■ **INSTRUCTIONS FOR THE TASK**: Retype the material, please. Every line must match.

■ **PROVIDED DATA**:

- Opening Delimiter -

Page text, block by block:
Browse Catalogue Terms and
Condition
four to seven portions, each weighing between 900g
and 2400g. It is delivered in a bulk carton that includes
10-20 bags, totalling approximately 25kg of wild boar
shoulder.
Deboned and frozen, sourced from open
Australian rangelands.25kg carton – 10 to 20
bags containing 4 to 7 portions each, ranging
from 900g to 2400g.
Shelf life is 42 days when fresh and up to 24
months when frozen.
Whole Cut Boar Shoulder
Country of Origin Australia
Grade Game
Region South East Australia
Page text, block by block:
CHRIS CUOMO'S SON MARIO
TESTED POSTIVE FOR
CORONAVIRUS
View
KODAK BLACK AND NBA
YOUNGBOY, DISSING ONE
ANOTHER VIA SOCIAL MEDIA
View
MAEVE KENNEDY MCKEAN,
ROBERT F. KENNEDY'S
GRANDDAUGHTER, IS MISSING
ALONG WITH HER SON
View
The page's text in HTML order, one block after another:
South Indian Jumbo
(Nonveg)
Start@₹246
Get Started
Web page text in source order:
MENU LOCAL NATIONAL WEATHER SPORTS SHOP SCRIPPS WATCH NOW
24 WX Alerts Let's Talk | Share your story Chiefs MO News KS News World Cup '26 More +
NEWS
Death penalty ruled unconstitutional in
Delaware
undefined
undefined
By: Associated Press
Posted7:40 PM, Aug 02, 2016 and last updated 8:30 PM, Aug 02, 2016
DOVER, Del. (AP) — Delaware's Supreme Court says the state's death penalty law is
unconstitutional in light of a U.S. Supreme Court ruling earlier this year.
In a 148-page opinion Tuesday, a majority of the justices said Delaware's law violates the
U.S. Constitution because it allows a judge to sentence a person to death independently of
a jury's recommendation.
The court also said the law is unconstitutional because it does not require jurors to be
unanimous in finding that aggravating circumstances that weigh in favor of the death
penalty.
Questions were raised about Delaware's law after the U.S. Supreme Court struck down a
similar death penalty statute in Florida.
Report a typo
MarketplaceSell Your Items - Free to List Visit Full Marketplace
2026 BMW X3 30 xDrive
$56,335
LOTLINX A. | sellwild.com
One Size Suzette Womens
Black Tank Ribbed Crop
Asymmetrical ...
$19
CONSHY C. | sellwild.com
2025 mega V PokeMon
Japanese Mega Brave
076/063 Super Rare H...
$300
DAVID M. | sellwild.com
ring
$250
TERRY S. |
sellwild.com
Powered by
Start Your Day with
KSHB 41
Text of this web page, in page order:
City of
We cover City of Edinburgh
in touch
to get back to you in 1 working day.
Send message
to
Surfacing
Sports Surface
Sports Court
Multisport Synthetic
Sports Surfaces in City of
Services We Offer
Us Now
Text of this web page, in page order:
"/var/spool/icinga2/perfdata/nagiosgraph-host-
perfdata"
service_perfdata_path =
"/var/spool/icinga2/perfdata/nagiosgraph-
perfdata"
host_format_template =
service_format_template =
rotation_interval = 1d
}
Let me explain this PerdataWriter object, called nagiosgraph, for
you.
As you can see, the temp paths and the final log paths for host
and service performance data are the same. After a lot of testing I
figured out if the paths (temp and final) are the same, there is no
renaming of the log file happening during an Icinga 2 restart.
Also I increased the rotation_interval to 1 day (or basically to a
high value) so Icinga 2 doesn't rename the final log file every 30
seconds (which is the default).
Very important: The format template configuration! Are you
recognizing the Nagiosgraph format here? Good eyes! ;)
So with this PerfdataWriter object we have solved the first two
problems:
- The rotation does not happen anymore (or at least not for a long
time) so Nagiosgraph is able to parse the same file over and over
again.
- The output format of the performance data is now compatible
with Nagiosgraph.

- Closing Delimiter -

■ **ANSWER FOR THE TASK**:
Page text, block by block:
Browse Catalogue Terms and
Condition
four to seven portions, each weighing between 900g
and 2400g. It is delivered in a bulk carton that includes
10-20 bags, totalling approximately 25kg of wild boar
shoulder.
Deboned and frozen, sourced from open
Australian rangelands.25kg carton – 10 to 20
bags containing 4 to 7 portions each, ranging
from 900g to 2400g.
Shelf life is 42 days when fresh and up to 24
months when frozen.
Whole Cut Boar Shoulder
Country of Origin Australia
Grade Game
Region South East Australia
Page text, block by block:
CHRIS CUOMO'S SON MARIO
TESTED POSTIVE FOR
CORONAVIRUS
View
KODAK BLACK AND NBA
YOUNGBOY, DISSING ONE
ANOTHER VIA SOCIAL MEDIA
View
MAEVE KENNEDY MCKEAN,
ROBERT F. KENNEDY'S
GRANDDAUGHTER, IS MISSING
ALONG WITH HER SON
View
The page's text in HTML order, one block after another:
South Indian Jumbo
(Nonveg)
Start@₹246
Get Started
Web page text in source order:
MENU LOCAL NATIONAL WEATHER SPORTS SHOP SCRIPPS WATCH NOW
24 WX Alerts Let's Talk | Share your story Chiefs MO News KS News World Cup '26 More +
NEWS
Death penalty ruled unconstitutional in
Delaware
undefined
undefined
By: Associated Press
Posted7:40 PM, Aug 02, 2016 and last updated 8:30 PM, Aug 02, 2016
DOVER, Del. (AP) — Delaware's Supreme Court says the state's death penalty law is
unconstitutional in light of a U.S. Supreme Court ruling earlier this year.
In a 148-page opinion Tuesday, a majority of the justices said Delaware's law violates the
U.S. Constitution because it allows a judge to sentence a person to death independently of
a jury's recommendation.
The court also said the law is unconstitutional because it does not require jurors to be
unanimous in finding that aggravating circumstances that weigh in favor of the death
penalty.
Questions were raised about Delaware's law after the U.S. Supreme Court struck down a
similar death penalty statute in Florida.
Report a typo
MarketplaceSell Your Items - Free to List Visit Full Marketplace
2026 BMW X3 30 xDrive
$56,335
LOTLINX A. | sellwild.com
One Size Suzette Womens
Black Tank Ribbed Crop
Asymmetrical ...
$19
CONSHY C. | sellwild.com
2025 mega V PokeMon
Japanese Mega Brave
076/063 Super Rare H...
$300
DAVID M. | sellwild.com
ring
$250
TERRY S. |
sellwild.com
Powered by
Start Your Day with
KSHB 41
Text of this web page, in page order:
City of
We cover City of Edinburgh
in touch
to get back to you in 1 working day.
Send message
to
Surfacing
Sports Surface
Sports Court
Multisport Synthetic
Sports Surfaces in City of
Services We Offer
Us Now
Text of this web page, in page order:
"/var/spool/icinga2/perfdata/nagiosgraph-host-
perfdata"
service_perfdata_path =
"/var/spool/icinga2/perfdata/nagiosgraph-
perfdata"
host_format_template =
service_format_template =
rotation_interval = 1d
}
Let me explain this PerdataWriter object, called nagiosgraph, for
you.
As you can see, the temp paths and the final log paths for host
and service performance data are the same. After a lot of testing I
figured out if the paths (temp and final) are the same, there is no
renaming of the log file happening during an Icinga 2 restart.
Also I increased the rotation_interval to 1 day (or basically to a
high value) so Icinga 2 doesn't rename the final log file every 30
seconds (which is the default).
Very important: The format template configuration! Are you
recognizing the Nagiosgraph format here? Good eyes! ;)
So with this PerfdataWriter object we have solved the first two
problems:
- The rotation does not happen anymore (or at least not for a long
time) so Nagiosgraph is able to parse the same file over and over
again.
- The output format of the performance data is now compatible
with Nagiosgraph.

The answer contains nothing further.